● **Assignment**: Please restate the records that follow exactly, skipping their images.

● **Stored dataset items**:
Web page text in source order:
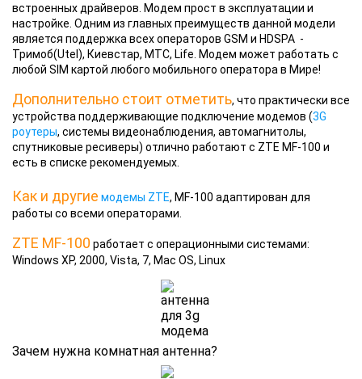
встроенных драйверов. Модем прост в эксплуатации и
настройке. Одним из главных преимуществ данной модели
является поддержка всех операторов GSM и HDSPA -
Тримоб(Utel), Киевстар, МТС, Life. Модем может работать с
любой SIM картой любого мобильного оператора в Мире!
Дополнительно стоит отметить, что практически все
устройства поддерживающие подключение модемов (3G
роутеры, системы видеонаблюдения, автомагнитолы,
спутниковые ресиверы) отлично работают с ZTE MF-100 и
есть в списке рекомендуемых.
Как и другие модемы ZTE, MF-100 адаптирован для
работы со всеми операторами.
ZTE MF-100 работает с операционными системами:
Windows XP, 2000, Vista, 7, Mac OS, Linux
Зачем нужна комнатная антенна?
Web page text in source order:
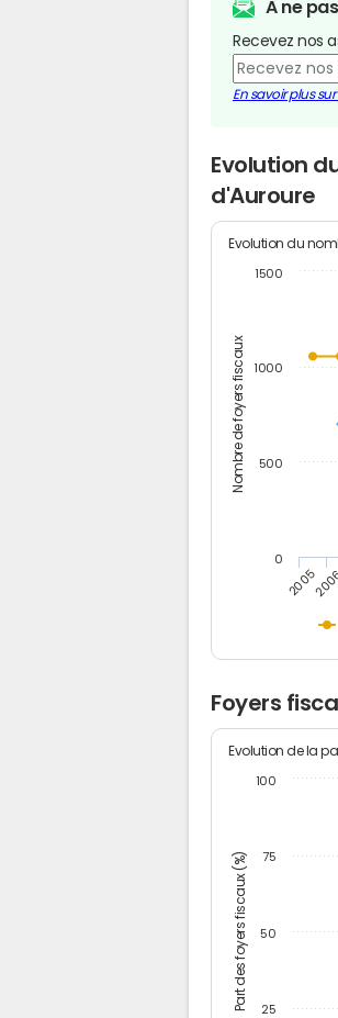
A ne
Recevez nos
En savoir plus
Evolution
d'Auroure
Nombre de foyers fiscaux
Evolution du
2005
0
500
1000
1500
Foyers
Part des foyers fiscaux (%)
Evolution de la
25
50
75
100
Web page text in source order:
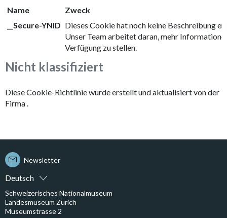
Nicht klassifiziert
Name
Zweck
__Secure-YNID Dieses Cookie hat noch keine Beschreibung
Unser Team arbeitet daran, mehr
Verfügung zu stellen.
Diese Cookie-Richtlinie wurde erstellt und aktualisiert von der
Firma.
Deutsch
Newsletter
Schweizerisches Nationalmuseum
Landesmuseum Zürich
Museumstrasse 2
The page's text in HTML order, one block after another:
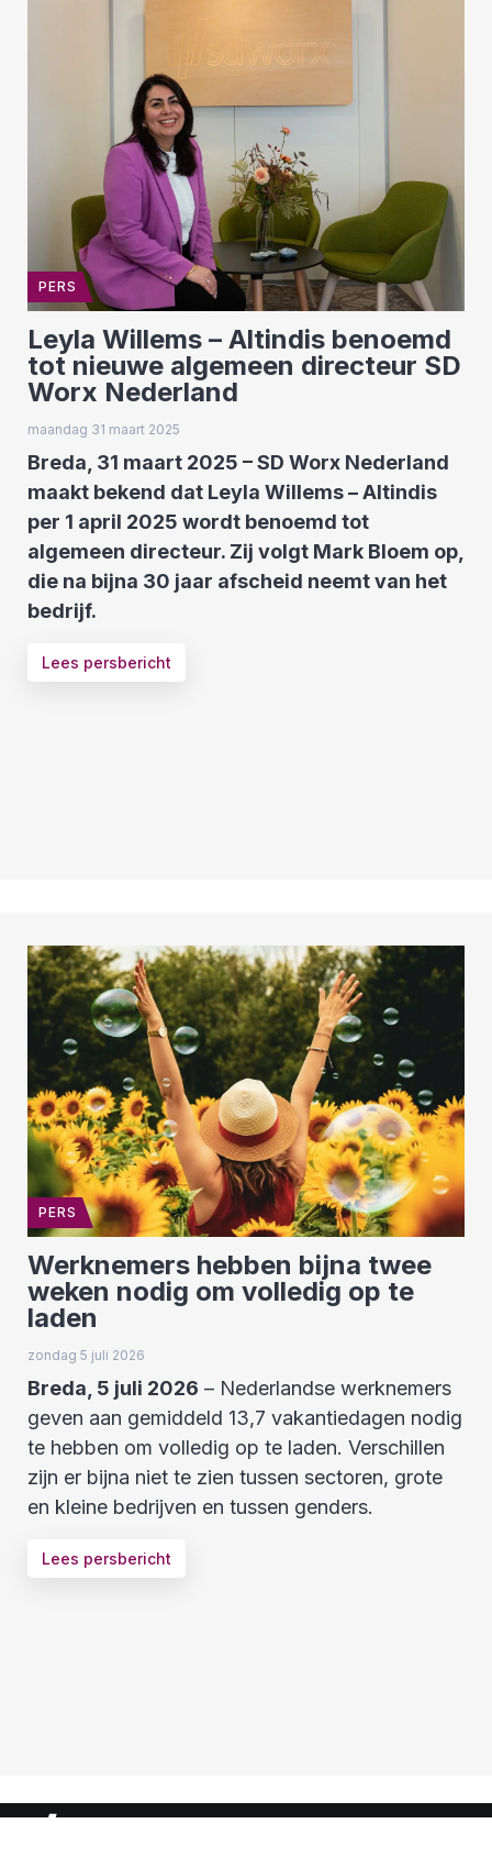
PERS
Leyla Willems – Altindis benoemd
tot nieuwe algemeen directeur SD
Worx Nederland
maandag 31 maart 2025
Breda, 31 maart 2025 – SD Worx Nederland
maakt bekend dat Leyla Willems – Altindis
per 1 april 2025 wordt benoemd tot
algemeen directeur. Zij volgt Mark Bloem op,
die na bijna 30 jaar afscheid neemt van het
bedrijf.
Lees persbericht
PERS
Werknemers hebben bijna twee
weken nodig om volledig op te
laden
zondag 5 juli 2026
Breda, 5 juli 2026 – Nederlandse werknemers
geven aan gemiddeld 13,7 vakantiedagen nodig
te hebben om volledig op te laden. Verschillen
zijn er bijna niet te zien tussen sectoren, grote
en kleine bedrijven en tussen genders.
Lees persbericht
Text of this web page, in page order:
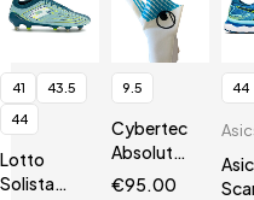
41
43.5
44
Lotto
Solista
9.5
Cybertec
AbsolutGrip
HN
€95.00
44
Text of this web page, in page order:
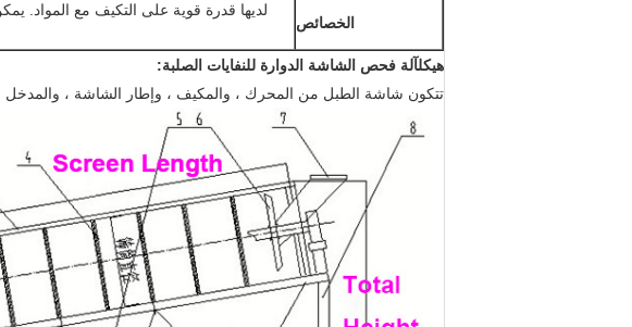
الخصائص
لديها قدرة قوية على التكيف مع المواد.
هيكلآلة فحص الشاشة الدوارة للنفايات الصلبة:
تتكون شاشة الطبل من المحرك ، والمكيف ، وإطار الشاشة ، والمدخل

● **Output of the task**:
Web page text in source order:
встроенных драйверов. Модем прост в эксплуатации и
настройке. Одним из главных преимуществ данной модели
является поддержка всех операторов GSM и HDSPA -
Тримоб(Utel), Киевстар, МТС, Life. Модем может работать с
любой SIM картой любого мобильного оператора в Мире!
Дополнительно стоит отметить, что практически все
устройства поддерживающие подключение модемов (3G
роутеры, системы видеонаблюдения, автомагнитолы,
спутниковые ресиверы) отлично работают с ZTE MF-100 и
есть в списке рекомендуемых.
Как и другие модемы ZTE, MF-100 адаптирован для
работы со всеми операторами.
ZTE MF-100 работает с операционными системами:
Windows XP, 2000, Vista, 7, Mac OS, Linux
Зачем нужна комнатная антенна?
Web page text in source order:
A ne
Recevez nos
En savoir plus
Evolution
d'Auroure
Nombre de foyers fiscaux
Evolution du
2005
0
500
1000
1500
Foyers
Part des foyers fiscaux (%)
Evolution de la
25
50
75
100
Web page text in source order:
Nicht klassifiziert
Name
Zweck
__Secure-YNID Dieses Cookie hat noch keine Beschreibung
Unser Team arbeitet daran, mehr
Verfügung zu stellen.
Diese Cookie-Richtlinie wurde erstellt und aktualisiert von der
Firma.
Deutsch
Newsletter
Schweizerisches Nationalmuseum
Landesmuseum Zürich
Museumstrasse 2
The page's text in HTML order, one block after another:
PERS
Leyla Willems – Altindis benoemd
tot nieuwe algemeen directeur SD
Worx Nederland
maandag 31 maart 2025
Breda, 31 maart 2025 – SD Worx Nederland
maakt bekend dat Leyla Willems – Altindis
per 1 april 2025 wordt benoemd tot
algemeen directeur. Zij volgt Mark Bloem op,
die na bijna 30 jaar afscheid neemt van het
bedrijf.
Lees persbericht
PERS
Werknemers hebben bijna twee
weken nodig om volledig op te
laden
zondag 5 juli 2026
Breda, 5 juli 2026 – Nederlandse werknemers
geven aan gemiddeld 13,7 vakantiedagen nodig
te hebben om volledig op te laden. Verschillen
zijn er bijna niet te zien tussen sectoren, grote
en kleine bedrijven en tussen genders.
Lees persbericht
Text of this web page, in page order:
41
43.5
44
Lotto
Solista
9.5
Cybertec
AbsolutGrip
HN
€95.00
44
Text of this web page, in page order:
الخصائص
لديها قدرة قوية على التكيف مع المواد.
هيكلآلة فحص الشاشة الدوارة للنفايات الصلبة:
تتكون شاشة الطبل من المحرك ، والمكيف ، وإطار الشاشة ، والمدخل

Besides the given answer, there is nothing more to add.